THE TASK: Leaving the pictures aside, transcribe every line below exactly.
++++++++++++++++++++
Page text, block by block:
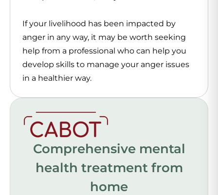
If your livelihood has been impacted by
anger in any way, it may be worth seeking
help from a professional who can help you
develop skills to manage your anger issues
in a healthier way.
Comprehensive mental
health treatment from
home
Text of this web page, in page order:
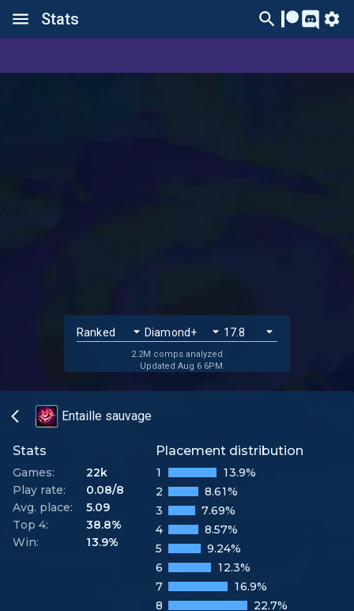
Stats
2.2M comps analyzed
Updated Aug 6 6PM
Entaille sauvage
Stats
Games:
22k
Play rate:
0.08/8
Avg. place:
5.09
Top 4:
38.8%
Win:
13.9%
Placement distribution
1
13.9%
2
8.61%
3
7.69%
4
8.57%
5
9.24%
6
12.3%
7
16.9%
8
22.7%
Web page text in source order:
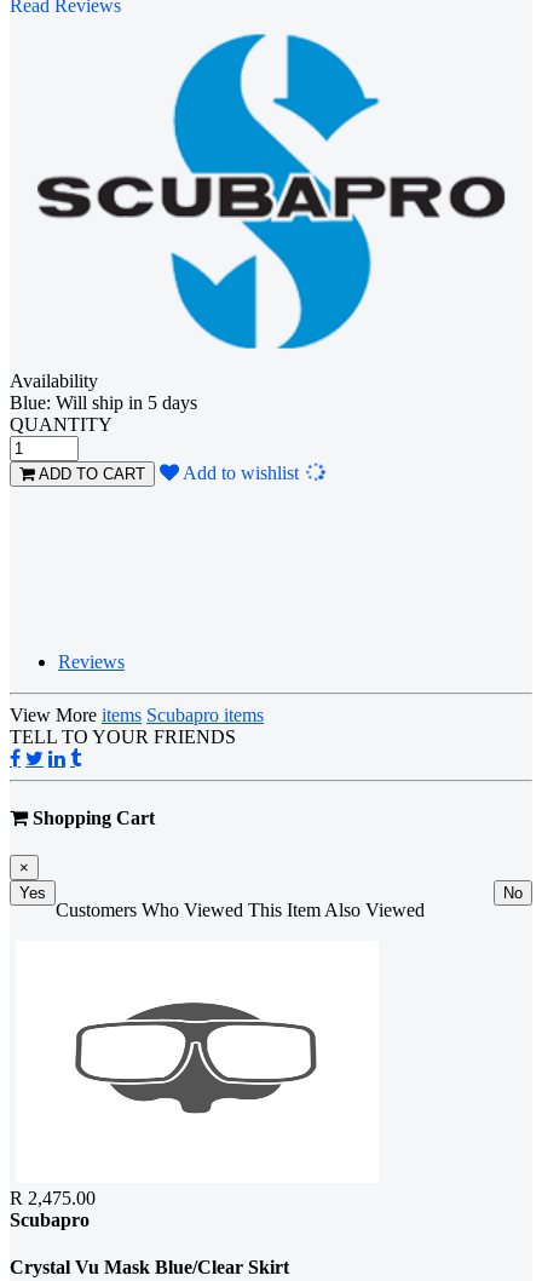
Read Reviews
Availability
Blue: Will ship in 5 days
QUANTITY
ADD TO CART Add to wishlist
Reviews
View More items Scubapro items
TELL TO YOUR FRIENDS
Shopping Cart
×
Yes
No
Customers Who Viewed This Item Also Viewed
R 2,475.00
Scubapro
Crystal Vu Mask Blue/Clear Skirt
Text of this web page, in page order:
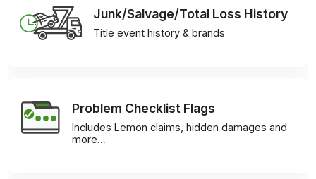
Junk/Salvage/Total Loss History
Title event history & brands
Problem Checklist Flags
Includes Lemon claims, hidden damages and
more…
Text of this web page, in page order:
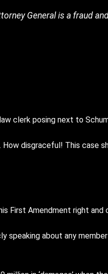
General is a fraud
clerk posing next to
How disgraceful! This case
First Amendment right
speaking about any
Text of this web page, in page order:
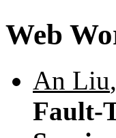
Web
An Liu,
Fault-
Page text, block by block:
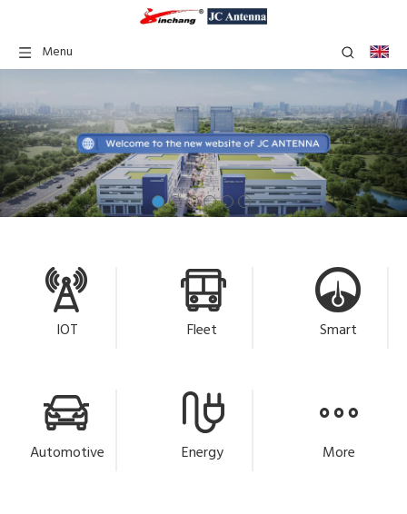
Menu
IOT
Fleet
Smart
Automotive Energy More
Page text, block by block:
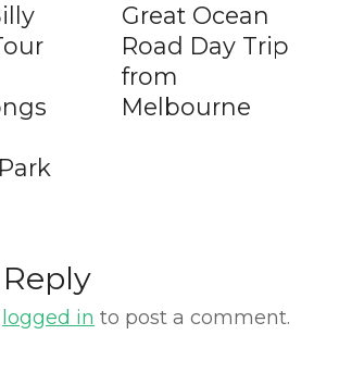
Great Ocean
Road Day Trip
from
Melbourne
logged in to post a comment.
++++++++++++++++++++
TASK RESPONSE:
Page text, block by block:
If your livelihood has been impacted by
anger in any way, it may be worth seeking
help from a professional who can help you
develop skills to manage your anger issues
in a healthier way.
Comprehensive mental
health treatment from
home
Text of this web page, in page order:
Stats
2.2M comps analyzed
Updated Aug 6 6PM
Entaille sauvage
Stats
Games:
22k
Play rate:
0.08/8
Avg. place:
5.09
Top 4:
38.8%
Win:
13.9%
Placement distribution
1
13.9%
2
8.61%
3
7.69%
4
8.57%
5
9.24%
6
12.3%
7
16.9%
8
22.7%
Web page text in source order:
Read Reviews
Availability
Blue: Will ship in 5 days
QUANTITY
ADD TO CART Add to wishlist
Reviews
View More items Scubapro items
TELL TO YOUR FRIENDS
Shopping Cart
×
Yes
No
Customers Who Viewed This Item Also Viewed
R 2,475.00
Scubapro
Crystal Vu Mask Blue/Clear Skirt
Text of this web page, in page order:
Junk/Salvage/Total Loss History
Title event history & brands
Problem Checklist Flags
Includes Lemon claims, hidden damages and
more…
Text of this web page, in page order:
General is a fraud
clerk posing next to
How disgraceful! This case
First Amendment right
speaking about any
Text of this web page, in page order:
Web
An Liu,
Fault-
Page text, block by block:
Menu
IOT
Fleet
Smart
Automotive Energy More
Page text, block by block:
Great Ocean
Road Day Trip
from
Melbourne
logged in to post a comment.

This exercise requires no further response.